### PROVIDED ENTRIES
········
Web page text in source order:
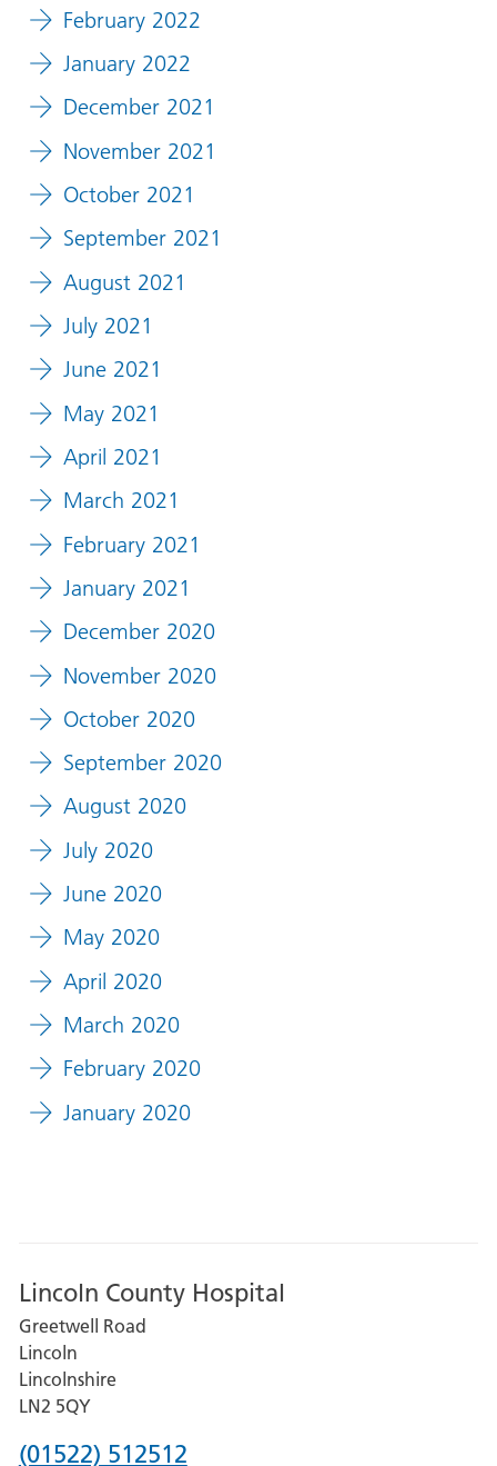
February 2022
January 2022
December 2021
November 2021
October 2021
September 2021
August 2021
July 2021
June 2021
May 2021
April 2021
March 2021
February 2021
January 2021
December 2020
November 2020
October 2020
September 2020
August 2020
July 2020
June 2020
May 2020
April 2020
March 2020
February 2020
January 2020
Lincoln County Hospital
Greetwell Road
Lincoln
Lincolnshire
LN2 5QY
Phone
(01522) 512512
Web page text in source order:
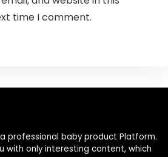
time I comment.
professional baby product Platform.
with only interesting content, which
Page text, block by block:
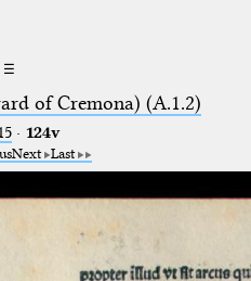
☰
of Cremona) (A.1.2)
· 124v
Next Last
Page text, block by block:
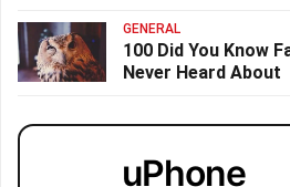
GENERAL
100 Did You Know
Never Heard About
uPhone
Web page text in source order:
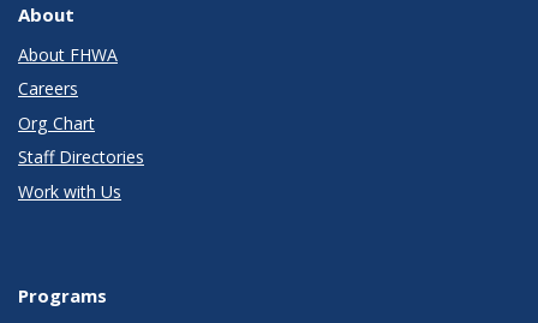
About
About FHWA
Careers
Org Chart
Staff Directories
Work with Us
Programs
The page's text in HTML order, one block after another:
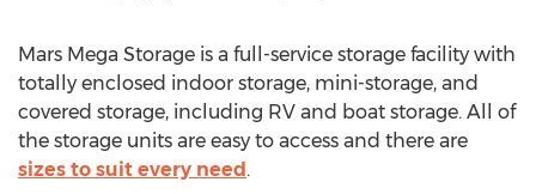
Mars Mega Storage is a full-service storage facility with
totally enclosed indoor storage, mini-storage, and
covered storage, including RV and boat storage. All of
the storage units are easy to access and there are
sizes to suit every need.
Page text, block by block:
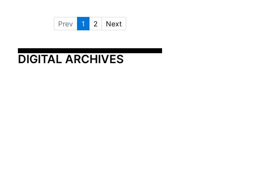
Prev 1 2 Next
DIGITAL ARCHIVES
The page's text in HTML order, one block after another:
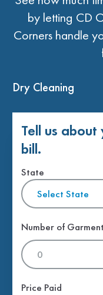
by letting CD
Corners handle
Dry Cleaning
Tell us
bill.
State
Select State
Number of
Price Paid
········
### TASK INSTRUCTIONS
Every line of the data above should be quoted exactly. Omit the pictures.

### YOUR SOLUTION
Web page text in source order:
February 2022
January 2022
December 2021
November 2021
October 2021
September 2021
August 2021
July 2021
June 2021
May 2021
April 2021
March 2021
February 2021
January 2021
December 2020
November 2020
October 2020
September 2020
August 2020
July 2020
June 2020
May 2020
April 2020
March 2020
February 2020
January 2020
Lincoln County Hospital
Greetwell Road
Lincoln
Lincolnshire
LN2 5QY
Phone
(01522) 512512
Web page text in source order:
time I comment.
professional baby product Platform.
with only interesting content, which
Page text, block by block:
☰
of Cremona) (A.1.2)
· 124v
Next Last
Page text, block by block:
GENERAL
100 Did You Know
Never Heard About
uPhone
Web page text in source order:
About
About FHWA
Careers
Org Chart
Staff Directories
Work with Us
Programs
The page's text in HTML order, one block after another:
Mars Mega Storage is a full-service storage facility with
totally enclosed indoor storage, mini-storage, and
covered storage, including RV and boat storage. All of
the storage units are easy to access and there are
sizes to suit every need.
Page text, block by block:
Prev 1 2 Next
DIGITAL ARCHIVES
The page's text in HTML order, one block after another:
by letting CD
Corners handle
Dry Cleaning
Tell us
bill.
State
Select State
Number of
Price Paid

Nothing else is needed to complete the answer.